Speaking for Ourselves

Migrant poets shortlisted for prize

Migrant poets shortlisted for prize

Kianna Bowers

 Migrant Voice -
 Migrant Voice - Migrant poets shortlisted for prize

On Monday the 13th of June, writer Malika Booker announced the shortlist for the £15,000 Forward Prize for best poetry collection. Amongst those shortlisted were Kurdish writer Choman Hardi and Trinidadian writer Vahni Capildeo.

In 1993, Hardi arrived in the UK seeking asylum. Now, Hardi uses her poetry to discuss survivors of genocide, drawing from her post-doctoral research in the area. Her work centers around the stories of survivors of the Anfal campaign in the 1980’s. “You do not die! Not when you want to,” she writes in her poem Dibs Camp, the Women’s Prison. “Not when your son withers in your lap / and he cries until he can no more, when the last thing / he asks of you is ‘cucumber’, and you give him / a green slipper to suckle on, because he is beyond // knowing the difference.”

Capildeo, author of Measures of Expatriation, has been in the UK since 1991. Her original style mixes prose and poetry to examine the alienation of the expatriate. Booker said Capildeo’s work is, “… definitely pushing boundaries…. It’s very dynamic.”
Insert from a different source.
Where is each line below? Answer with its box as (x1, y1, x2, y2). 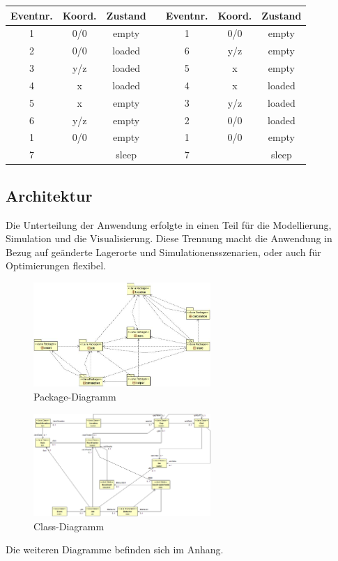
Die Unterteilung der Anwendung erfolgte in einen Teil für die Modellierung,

This year’s entries included many pieces on language and place. Booker said, On our shortlists you’ve got Greenlandic, Caribbean creole, Scots, Kurdish, in terms of the languages and the landscapes that people are pulling from. They’re also a showcase in the English language, and how it stretches and pulls in from other languages.”

William Sieghart, founder of the Forward prizes said, “maybe poetry is claiming its place as the genre of the age of migration: when your arms can’t carry anything, you can still carry a poem in your head.”

The judges said the shortlist marks “a breaking down of barriers” in poetry. Capildeo and Hardi’s works are no exception to this poetic “resurgence.”